The mechanical quality of trabecular bone is influenced by its mineral content and spatial distribution, which is controlled by bone remodelling and mineralisation. Mineralisation kinetics occur in two phases: a fast primary mineralisation and a secondary mineralisation that can last from several months to years. Variations in bone turnover and mineralisation kinetics can be observed in the bone mineral density distribution (BMDD). Here, we propose a statistical spatio-temporal bone remodelling model to study the effects of bone turnover (associated with the activation frequency \(\mathrm {Ac.f}\)) and mineralisation kinetics (associated with secondary mineralisation \(T_\textrm{sec}\)) on BMDD. In this model, individual basic multicellular units (BMUs) are activated discretely on trabecular surfaces that undergo typical bone remodelling periods. Our results highlight that trabecular BMDD is strongly regulated by \(\mathrm {Ac.f}\) and \(T_\textrm{sec}\) in a coupled way. Ca wt% increases with lower \(\mathrm {Ac.f}\) and short \(T_\textrm{sec}\). For example, a \(\mathrm {Ac.f}=\) 4 BMU/year/mm\(^3\) and \(T_\textrm{sec}\) = 8 years result in a mean Ca wt% of 25, which is in accordance with Ca wt% values reported in quantitative backscattered electron imaging (qBEI) experiments.
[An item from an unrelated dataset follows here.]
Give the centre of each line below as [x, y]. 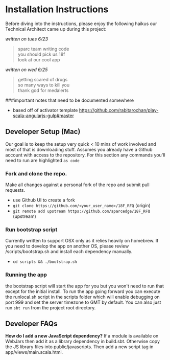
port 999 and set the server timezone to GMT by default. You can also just [83, 302]
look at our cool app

However, for lower \(\mathrm {Ac.f}\) and shorter \(T_\textrm{sec}\) (from 0.5 to 4 years) one obtains a high Ca wt% and a very narrow skew BMDD to the right. This close link between \(\mathrm {Ac.f}\) and \(T_\textrm{sec}\) highlights the importance of considering both characteristics to draw meaningful conclusion about bone quality. Overall, this model represents a new approach to modelling healthy and diseased bone and can aid in developing deeper insights into disease states like osteoporosis.
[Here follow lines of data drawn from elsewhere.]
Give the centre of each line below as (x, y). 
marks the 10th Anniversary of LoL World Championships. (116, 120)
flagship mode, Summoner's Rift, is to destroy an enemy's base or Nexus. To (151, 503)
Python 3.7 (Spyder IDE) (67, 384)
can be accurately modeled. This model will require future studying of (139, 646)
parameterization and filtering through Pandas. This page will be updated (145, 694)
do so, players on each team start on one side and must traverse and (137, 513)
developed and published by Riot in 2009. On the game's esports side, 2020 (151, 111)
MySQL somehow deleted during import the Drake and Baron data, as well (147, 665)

小梁骨的机械质量受到其矿物质含量和空间分布的影响，而矿物质含量和空间分布受骨重塑和矿化控制。矿化动力学分为两个阶段：快速的初级矿化和可持续数月至数年的次级矿化。在骨矿物质密度分布 (BMDD) 中可以观察到骨转换和矿化动力学的变化。在这里，我们提出了一个统计时空骨重塑模型来研究骨转换（与激活频率\(\mathrm {Ac.f}\)相关）和矿化动力学（与二次矿化\(T_\textrm相关）的影响{sec}\) ) 在 BMDD 上。在此模型中，各个基本多细胞单位 (BMU) 在经历典型骨重塑期的小梁表面上被离散激活。我们的结果强调，小梁 BMDD 受到\(\mathrm {Ac.f}\)和\(T_\textrm{sec}\)以耦合方式强烈调节。Ca wt% 随着较低的\(\mathrm {Ac.f}\)和较短的\(T_\textrm{sec}\)增加。例如，\(\mathrm {Ac.f}=\) 4 BMU/year/mm \(^3\)和\(T_\textrm{sec}\) = 8 年导致平均 Ca wt% 25，这与定量背散射电子成像 (qBEI) 实验中报告的 Ca wt% 值一致。然而，对于较低的\(\mathrm {Ac.f}\)和较短的\(T_\textrm{sec}\)（从 0.5 到 4 年），可以获得较高的 Ca wt% 和向右倾斜的 BMDD 非常窄。\(\mathrm {Ac.f}\)和\(T_\textrm{sec}\)之间的密切联系凸显了考虑这两个特征以得出有关骨质量的有意义的结论的重要性。总体而言，该模型代表了一种对健康和患病骨骼进行建模的新方法，可以帮助深入了解骨质疏松症等疾病状态。